The tile floor was scattered with shards of broken glass and a pool of red wine Kevin mistook for blood. Laura sat on the floor, leaning against the side of a counter. Her eyes were panicked, and her thin cry got louder when she saw him. Jutting out of her right side, where her arm ought to be, was the torso of Tom, his Patriots T-shirt seamed together with her blouse in a line that ran across his chest from
one shoulder to the opposite armpit. Kevin closed his eyes and tried to mentally sort them back into their proper places. He tried to superimpose the image of the two of them from the most recent photo they had sent: Laura and Tom on some faraway beach with the sun setting behind them. Bobby had stayed with Tom’s parents for a few days—“figured you had enough kids to deal with” the note from Laura said. He tried to restore them to the way they looked at their wedding, watching through tears as the closest thing Kevin would ever have to a daughter walked away from him again, this time toward another man.
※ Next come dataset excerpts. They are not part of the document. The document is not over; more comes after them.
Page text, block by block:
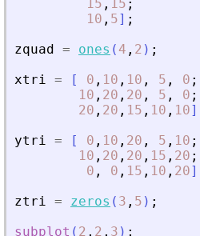
15 , 15 ;
10 , 5] ;
zquad = ones ( 4 , 2 ) ;
xtri = [ 0 , 10 , 10 , 5 , 0 ;
10 , 20 , 20 , 5 , 0 ;
20 , 20 , 15 , 10 , 10]
ytri = [ 0 , 10 , 20 , 5 , 10 ;
10 , 20 , 20 , 15 , 20 ;
0 , 0 , 15 , 10 , 20]
ztri = zeros ( 3 , 5 ) ;
subplot ( 2 , 2 , 3 ) ;
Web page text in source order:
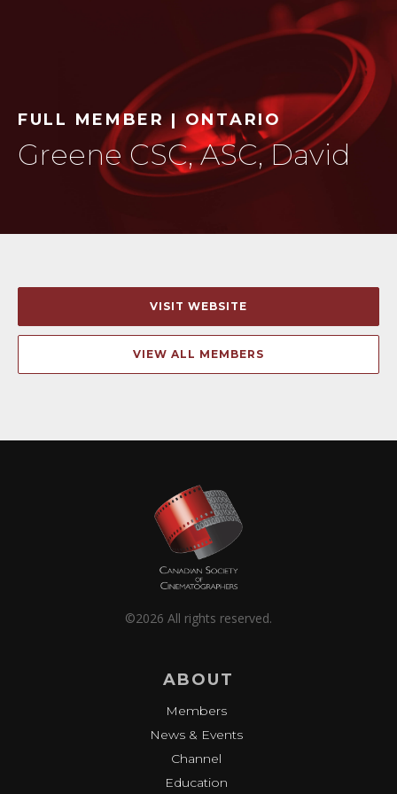
FULL MEMBER | ONTARIO
Greene CSC, ASC, David
VISIT WEBSITE
VIEW ALL MEMBERS
©2026 All rights reserved.
ABOUT
Members
News & Events
Channel
Education
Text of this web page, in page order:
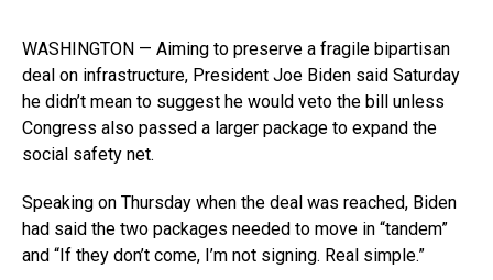
WASHINGTON — Aiming to preserve a fragile bipartisan
deal on infrastructure, President Joe Biden said Saturday
he didn’t mean to suggest he would veto the bill unless
Congress also passed a larger package to expand the
social safety net.
Speaking on Thursday when the deal was reached, Biden
had said the two packages needed to move in “tandem”
and “If they don’t come, I’m not signing. Real simple.”
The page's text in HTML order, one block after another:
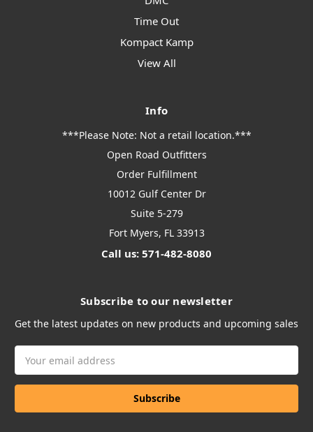
Time Out
Kompact Kamp
View All
Info
***Please Note: Not a retail location.***
Open Road Outfitters
Order Fulfillment
10012 Gulf Center Dr
Suite 5-279
Fort Myers, FL 33913
Call us: 571-482-8080
Subscribe to our newsletter
Get the latest updates on new products and upcoming sales
Address
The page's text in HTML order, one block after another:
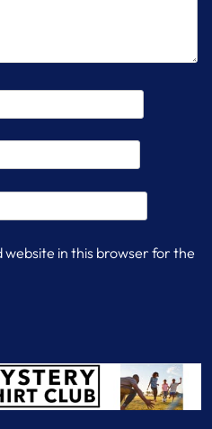
website in this browser for the
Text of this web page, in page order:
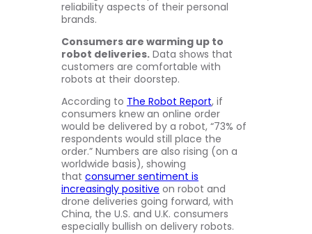
reliability aspects of their personal
brands.
Consumers are warming up to
robot deliveries. Data shows that
customers are comfortable with
robots at their doorstep.
According to The Robot Report, if
consumers knew an online order
would be delivered by a robot, “73% of
respondents would still place the
order.” Numbers are also rising (on a
worldwide basis), showing
that consumer sentiment is
increasingly positive on robot and
drone deliveries going forward, with
China, the U.S. and U.K. consumers
especially bullish on delivery robots.

When he opened his eyes, they were still an inextricable tangle of parts. The fusion was inexact, failing to connect Tom’s upper chest to a working set of lungs. His eyes bulged out of their sockets, and his lips had the blue tinge of a drowning victim. Laura clawed at the line where the two bodies rudely intersected as if she could separate herself from the dead weight of him.
“Room,” Laura said, squeezing the word out from overtaxed lungs. She twitched her shoulder to point, and the motion shook the body melded to hers, Tom’s head lolling sickly to the side.